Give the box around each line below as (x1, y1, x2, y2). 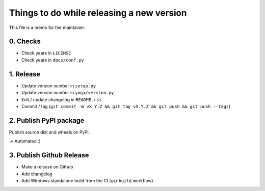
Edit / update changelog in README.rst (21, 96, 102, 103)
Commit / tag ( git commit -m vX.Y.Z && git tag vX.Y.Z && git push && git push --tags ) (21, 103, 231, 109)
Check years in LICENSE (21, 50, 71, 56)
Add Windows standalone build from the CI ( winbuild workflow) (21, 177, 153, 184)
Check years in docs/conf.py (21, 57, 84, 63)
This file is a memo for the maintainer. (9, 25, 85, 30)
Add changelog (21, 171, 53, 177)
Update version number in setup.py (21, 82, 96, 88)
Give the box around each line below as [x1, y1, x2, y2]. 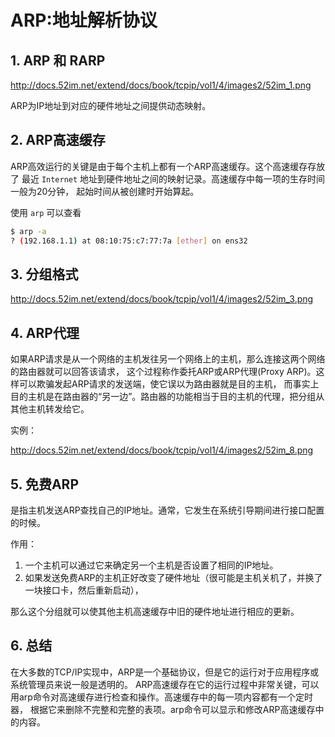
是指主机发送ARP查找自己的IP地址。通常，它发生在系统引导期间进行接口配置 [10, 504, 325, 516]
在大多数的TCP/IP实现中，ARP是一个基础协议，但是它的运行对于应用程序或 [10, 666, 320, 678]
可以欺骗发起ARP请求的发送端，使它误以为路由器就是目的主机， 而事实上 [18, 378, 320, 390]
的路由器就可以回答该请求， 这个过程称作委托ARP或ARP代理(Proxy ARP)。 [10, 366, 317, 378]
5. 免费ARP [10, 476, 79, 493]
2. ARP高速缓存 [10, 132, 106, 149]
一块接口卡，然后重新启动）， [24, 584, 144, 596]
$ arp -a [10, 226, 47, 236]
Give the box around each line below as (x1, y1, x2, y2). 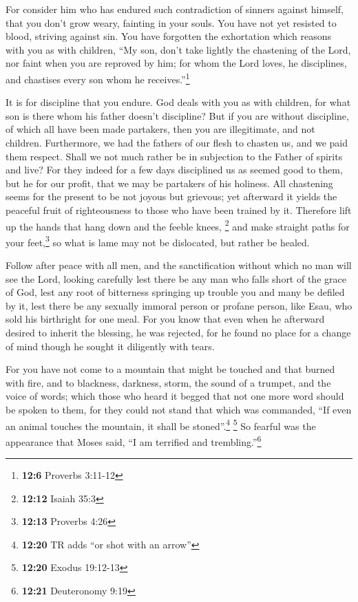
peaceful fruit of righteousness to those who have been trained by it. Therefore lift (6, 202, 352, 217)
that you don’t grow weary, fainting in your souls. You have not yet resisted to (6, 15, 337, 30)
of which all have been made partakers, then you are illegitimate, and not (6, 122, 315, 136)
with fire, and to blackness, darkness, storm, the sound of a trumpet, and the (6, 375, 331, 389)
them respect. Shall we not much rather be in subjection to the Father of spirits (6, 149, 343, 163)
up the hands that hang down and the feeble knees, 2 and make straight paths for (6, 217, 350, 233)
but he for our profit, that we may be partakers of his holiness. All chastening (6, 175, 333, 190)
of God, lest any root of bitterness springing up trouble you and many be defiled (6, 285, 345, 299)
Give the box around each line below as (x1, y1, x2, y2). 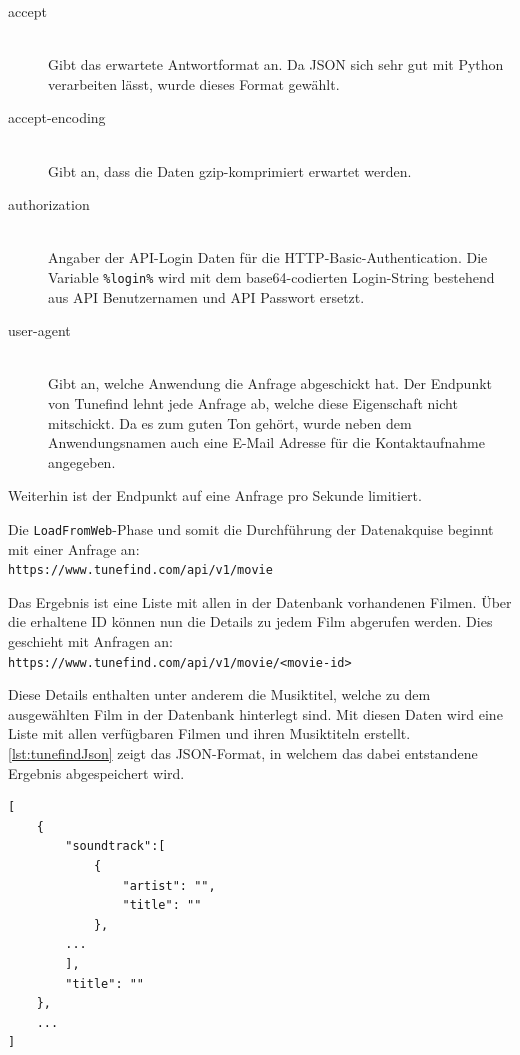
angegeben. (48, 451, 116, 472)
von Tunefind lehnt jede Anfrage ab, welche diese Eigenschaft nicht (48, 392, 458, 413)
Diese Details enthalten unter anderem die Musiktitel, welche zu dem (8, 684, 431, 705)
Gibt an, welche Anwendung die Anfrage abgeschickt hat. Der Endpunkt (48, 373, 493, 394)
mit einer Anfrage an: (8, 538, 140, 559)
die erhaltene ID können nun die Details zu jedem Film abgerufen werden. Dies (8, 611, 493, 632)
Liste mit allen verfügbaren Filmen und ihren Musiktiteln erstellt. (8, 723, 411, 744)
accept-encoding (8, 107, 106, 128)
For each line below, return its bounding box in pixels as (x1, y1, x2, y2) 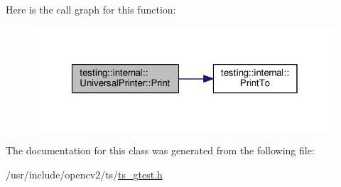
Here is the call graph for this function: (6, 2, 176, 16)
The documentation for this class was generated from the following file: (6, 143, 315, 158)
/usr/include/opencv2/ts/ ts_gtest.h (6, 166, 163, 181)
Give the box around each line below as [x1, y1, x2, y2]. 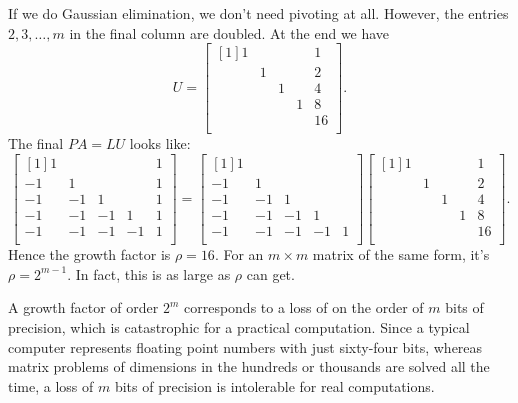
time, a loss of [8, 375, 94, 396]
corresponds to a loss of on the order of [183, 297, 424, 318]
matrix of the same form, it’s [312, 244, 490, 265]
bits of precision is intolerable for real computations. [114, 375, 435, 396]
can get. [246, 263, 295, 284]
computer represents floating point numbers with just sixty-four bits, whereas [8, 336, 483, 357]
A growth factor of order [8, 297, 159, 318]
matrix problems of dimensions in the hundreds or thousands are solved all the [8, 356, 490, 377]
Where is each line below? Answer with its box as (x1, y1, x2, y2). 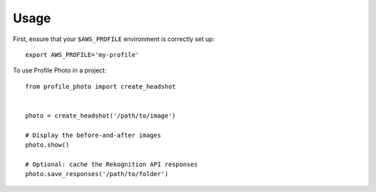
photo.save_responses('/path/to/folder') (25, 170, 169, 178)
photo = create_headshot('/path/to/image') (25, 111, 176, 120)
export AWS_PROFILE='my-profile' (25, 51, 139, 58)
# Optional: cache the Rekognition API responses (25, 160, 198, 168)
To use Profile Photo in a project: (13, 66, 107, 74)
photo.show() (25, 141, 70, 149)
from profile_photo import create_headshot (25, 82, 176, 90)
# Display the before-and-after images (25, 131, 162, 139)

● ● ● ● ● ● ●

- What you will do
Set the material above down again word for word. Include none of its pictures.

- Answer section
Give the box around each line below as (x1, y1, x2, y2). 
Edit / update changelog in README.rst (21, 96, 102, 103)
Commit / tag ( git commit -m vX.Y.Z && git tag vX.Y.Z && git push && git push --tags ) (21, 103, 231, 109)
Check years in LICENSE (21, 50, 71, 56)
Add Windows standalone build from the CI ( winbuild workflow) (21, 177, 153, 184)
Check years in docs/conf.py (21, 57, 84, 63)
This file is a memo for the maintainer. (9, 25, 85, 30)
Add changelog (21, 171, 53, 177)
Update version number in setup.py (21, 82, 96, 88)
Give the box around each line below as [x1, y1, x2, y2]. 
是指主机发送ARP查找自己的IP地址。通常，它发生在系统引导期间进行接口配置 [10, 504, 325, 516]
在大多数的TCP/IP实现中，ARP是一个基础协议，但是它的运行对于应用程序或 [10, 666, 320, 678]
可以欺骗发起ARP请求的发送端，使它误以为路由器就是目的主机， 而事实上 [18, 378, 320, 390]
的路由器就可以回答该请求， 这个过程称作委托ARP或ARP代理(Proxy ARP)。 [10, 366, 317, 378]
5. 免费ARP [10, 476, 79, 493]
2. ARP高速缓存 [10, 132, 106, 149]
一块接口卡，然后重新启动）， [24, 584, 144, 596]
$ arp -a [10, 226, 47, 236]
Give the box around each line below as (x1, y1, x2, y2). 
peaceful fruit of righteousness to those who have been trained by it. Therefore lift (6, 202, 352, 217)
that you don’t grow weary, fainting in your souls. You have not yet resisted to (6, 15, 337, 30)
of which all have been made partakers, then you are illegitimate, and not (6, 122, 315, 136)
with fire, and to blackness, darkness, storm, the sound of a trumpet, and the (6, 375, 331, 389)
them respect. Shall we not much rather be in subjection to the Father of spirits (6, 149, 343, 163)
up the hands that hang down and the feeble knees, 2 and make straight paths for (6, 217, 350, 233)
but he for our profit, that we may be partakers of his holiness. All chastening (6, 175, 333, 190)
of God, lest any root of bitterness springing up trouble you and many be defiled (6, 285, 345, 299)
Give the box around each line below as (x1, y1, x2, y2). 
angegeben. (48, 451, 116, 472)
von Tunefind lehnt jede Anfrage ab, welche diese Eigenschaft nicht (48, 392, 458, 413)
Diese Details enthalten unter anderem die Musiktitel, welche zu dem (8, 684, 431, 705)
Gibt an, welche Anwendung die Anfrage abgeschickt hat. Der Endpunkt (48, 373, 493, 394)
mit einer Anfrage an: (8, 538, 140, 559)
die erhaltene ID können nun die Details zu jedem Film abgerufen werden. Dies (8, 611, 493, 632)
Liste mit allen verfügbaren Filmen und ihren Musiktiteln erstellt. (8, 723, 411, 744)
accept-encoding (8, 107, 106, 128)
For each line below, return its bounding box in pixels as (x1, y1, x2, y2) 
Here is the call graph for this function: (6, 2, 176, 16)
The documentation for this class was generated from the following file: (6, 143, 315, 158)
/usr/include/opencv2/ts/ ts_gtest.h (6, 166, 163, 181)
Give the box around each line below as [x1, y1, x2, y2]. 
time, a loss of [8, 375, 94, 396]
corresponds to a loss of on the order of [183, 297, 424, 318]
matrix of the same form, it’s [312, 244, 490, 265]
bits of precision is intolerable for real computations. [114, 375, 435, 396]
can get. [246, 263, 295, 284]
computer represents floating point numbers with just sixty-four bits, whereas [8, 336, 483, 357]
A growth factor of order [8, 297, 159, 318]
matrix problems of dimensions in the hundreds or thousands are solved all the [8, 356, 490, 377]
Where is each line below? Answer with its box as (x1, y1, x2, y2). 
photo.save_responses('/path/to/folder') (25, 170, 169, 178)
photo = create_headshot('/path/to/image') (25, 111, 176, 120)
export AWS_PROFILE='my-profile' (25, 51, 139, 58)
# Optional: cache the Rekognition API responses (25, 160, 198, 168)
To use Profile Photo in a project: (13, 66, 107, 74)
photo.show() (25, 141, 70, 149)
from profile_photo import create_headshot (25, 82, 176, 90)
# Display the before-and-after images (25, 131, 162, 139)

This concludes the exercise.